The main differences between Power BI Service and Power BI Desktop are:
Deployment: Power BI Service is a cloud-based service, whereas Power BI Desktop is a desktop application.
Collaboration: Power BI Service allows users to collaborate and share reports and dashboards with others, while Power BI Desktop is primarily used for individual report authoring.
Data Refresh: Power BI Service supports automatic data refresh from various data sources, while Power BI Desktop requires manual data refresh.
Advanced Features: Power BI Desktop provides more advanced data modeling and report authoring capabilities compared to Power BI Service.
Licensing: Power BI Service requires a subscription, while Power BI Desktop is free to download and use.
Follow-up 2
What are the advantages and disadvantages of using Power BI Service over Power BI Desktop?

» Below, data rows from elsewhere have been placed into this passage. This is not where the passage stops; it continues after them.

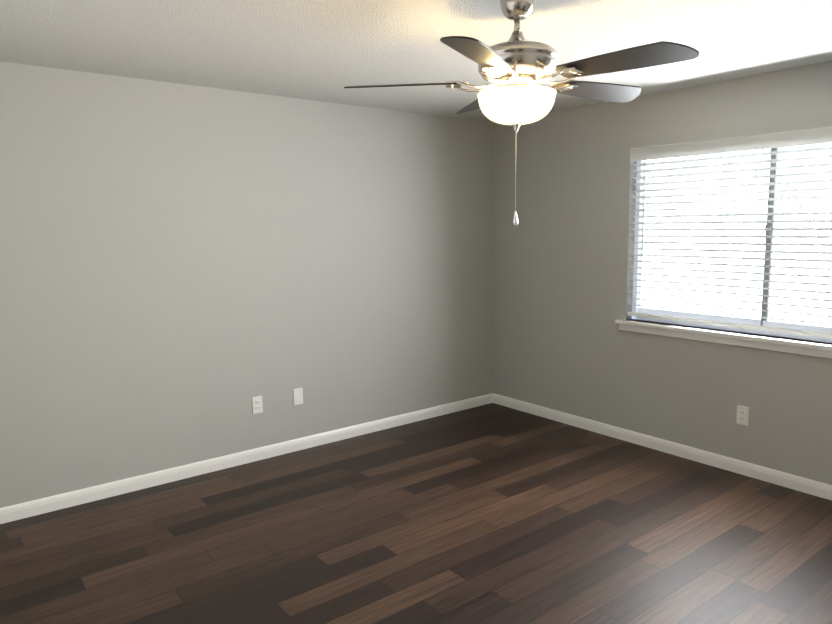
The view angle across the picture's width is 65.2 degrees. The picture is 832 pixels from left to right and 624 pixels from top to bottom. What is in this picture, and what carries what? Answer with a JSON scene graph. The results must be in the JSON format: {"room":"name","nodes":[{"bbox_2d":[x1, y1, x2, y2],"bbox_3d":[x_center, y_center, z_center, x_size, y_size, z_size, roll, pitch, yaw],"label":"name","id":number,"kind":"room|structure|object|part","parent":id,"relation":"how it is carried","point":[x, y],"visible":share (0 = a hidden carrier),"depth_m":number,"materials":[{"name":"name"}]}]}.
{"room":"empty bedroom","nodes":[
{"label":"empty bedroom","id":0,"kind":"room"},
{"bbox_2d":[0,61,493,507],"bbox_3d":[-1.059,-0.212,4.421,4.600,2.440,0.150,-7,10,-38],"label":"wall","id":1,"kind":"structure","parent":0,"point":[188,273],"depth_m":4.15,"materials":[{"name":"grey paint"}]},
{"bbox_2d":[0,393,492,523],"bbox_3d":[-0.995,0.963,4.512,4.300,0.085,0.014,-7,10,-38],"label":"baseboard","id":2,"kind":"structure","parent":1,"relation":"attached to","point":[60,501],"depth_m":4.26,"materials":[{"name":"white wood"}]},
{"bbox_2d":[252,396,262,413],"bbox_3d":[-1.075,0.631,4.411,0.072,0.118,0.010,-7,10,-38],"label":"electrical outlet","id":3,"kind":"object","parent":1,"relation":"attached to","point":[257,404],"visible":1,"depth_m":4.41,"materials":[{"name":"white plastic"}]},
{"bbox_2d":[293,387,302,404],"bbox_3d":[-0.833,0.597,4.599,0.072,0.118,0.010,-7,10,-38],"label":"electrical outlet","id":4,"kind":"object","parent":1,"relation":"attached to","point":[298,395],"visible":1,"depth_m":4.60,"materials":[{"name":"white plastic"}]},
{"bbox_2d":[0,403,831,623],"bbox_3d":[0.499,1.403,1.849,5.600,0.120,6.400,-7,10,-38],"label":"floor","id":5,"kind":"structure","parent":0,"point":[492,513],"depth_m":3.28,"materials":[{"name":"laminate"}]},
{"bbox_2d":[0,0,831,122],"bbox_3d":[0.471,-1.135,1.512,5.600,0.120,6.400,-7,10,-38],"label":"ceiling","id":6,"kind":"structure","parent":0,"point":[324,50],"depth_m":3.04,"materials":[{"name":"white paint"}]},
{"bbox_2d":[344,0,698,225],"bbox_3d":[0.433,-0.772,2.529,1.255,0.866,1.273,-7,10,-38],"label":"fan","id":7,"kind":"object","parent":6,"relation":"hanging from","point":[517,67],"visible":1,"depth_m":2.39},
{"bbox_3d":[0.389,-0.787,2.517,0.304,0.114,0.304,-7,10,-38],"label":"lamp shade","id":8,"kind":"part","parent":7,"relation":"part of","materials":[{"name":"white glass"}]},
{"bbox_2d":[493,61,831,484],"bbox_3d":[2.128,-0.189,3.974,0.150,2.440,4.500,-7,10,-38],"label":"wall","id":9,"kind":"structure","parent":0,"point":[563,250],"depth_m":4.67,"materials":[{"name":"grey paint"}]},
{"bbox_2d":[493,393,831,500],"bbox_3d":[2.044,0.981,4.120,0.014,0.085,4.366,-7,10,-38],"label":"baseboard","id":10,"kind":"structure","parent":9,"relation":"attached to","point":[797,483],"depth_m":4.42,"materials":[{"name":"white wood"}]},
{"bbox_2d":[615,319,831,358],"bbox_3d":[2.098,0.180,3.990,0.145,0.075,1.950,-7,10,-38],"label":"window sill","id":11,"kind":"structure","parent":9,"relation":"attached to","point":[798,346],"depth_m":4.06,"materials":[{"name":"white wood"}]},
{"bbox_2d":[632,144,831,342],"bbox_3d":[2.146,-0.453,3.950,0.054,1.190,1.830,-7,10,-38],"label":"window","id":12,"kind":"structure","parent":9,"relation":"in","point":[766,322],"depth_m":4.11,"materials":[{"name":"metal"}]},
{"bbox_2d":[627,126,831,338],"bbox_3d":[2.087,-0.469,3.901,0.070,1.169,1.826,-7,10,-38],"label":"window blinds","id":13,"kind":"object","parent":12,"relation":"attached to","point":[815,136],"visible":1,"depth_m":4.02,"materials":[{"name":"white plastic"}]},
{"bbox_2d":[736,405,748,425],"bbox_3d":[2.046,0.649,4.073,0.010,0.118,0.072,-7,10,-38],"label":"outlet","id":14,"kind":"object","parent":9,"relation":"attached to","point":[742,415],"visible":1,"depth_m":4.07,"materials":[{"name":"white plastic"}]},
{"label":"outside","id":15,"kind":"structure","parent":0,"visible":0},
{"bbox_2d":[640,143,831,326],"bbox_3d":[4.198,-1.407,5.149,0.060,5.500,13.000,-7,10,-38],"label":"window glass","id":16,"kind":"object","parent":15,"point":[749,262],"depth_m":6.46,"materials":[{"name":"clear glass"}]}
]}

Advantages of using Power BI Service over Power BI Desktop:
Cloud-based: Power BI Service allows users to access their reports and dashboards from anywhere, as long as they have an internet connection.

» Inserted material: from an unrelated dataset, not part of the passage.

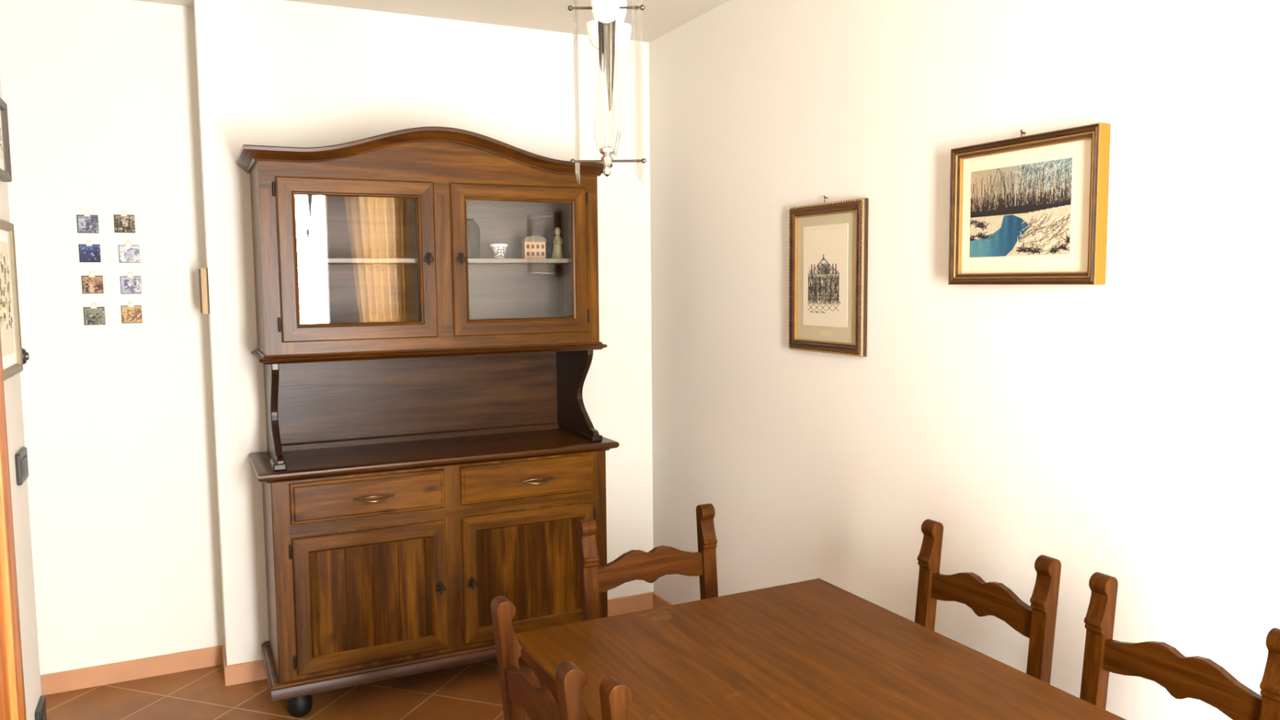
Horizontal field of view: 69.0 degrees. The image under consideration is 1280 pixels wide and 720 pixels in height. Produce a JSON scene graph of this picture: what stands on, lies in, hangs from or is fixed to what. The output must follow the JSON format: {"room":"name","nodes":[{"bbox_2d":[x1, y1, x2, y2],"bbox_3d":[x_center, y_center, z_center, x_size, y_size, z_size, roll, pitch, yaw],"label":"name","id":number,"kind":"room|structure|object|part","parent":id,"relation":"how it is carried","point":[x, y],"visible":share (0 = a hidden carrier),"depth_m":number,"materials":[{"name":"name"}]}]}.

Collaboration: Power BI Service enables users to collaborate and share reports with others, making it easier to work together on data analysis and decision-making.
Automatic Data Refresh: Power BI Service supports automatic data refresh from various data sources, ensuring that reports always reflect the latest data.
Disadvantages of using Power BI Service over Power BI Desktop:
Limited Offline Access: Power BI Service requires an internet connection to access reports and dashboards, which can be a limitation in areas with poor connectivity.
Dependency on Cloud: Power BI Service relies on the cloud infrastructure, so any disruptions or outages can impact access to reports and dashboards.
Advanced Features: Power BI Service may not offer the same level of advanced data modeling and report authoring capabilities as Power BI Desktop.
Follow-up 3
Can you give an example of a scenario where you would use Power BI Service instead of Power BI Desktop?
One example of a scenario where you would use Power BI Service instead of Power BI Desktop is when you need to collaborate with a team on data analysis and reporting. Power BI Service allows multiple users to work on the same report or dashboard simultaneously, making it easier to share insights and make data-driven decisions together. Additionally, Power BI Service provides features like data refresh and sharing, which are essential for real-time reporting and collaboration. In this scenario, Power BI Desktop may be used initially to create the report or dashboard, but it would be published to Power BI Service for collaboration and sharing purposes.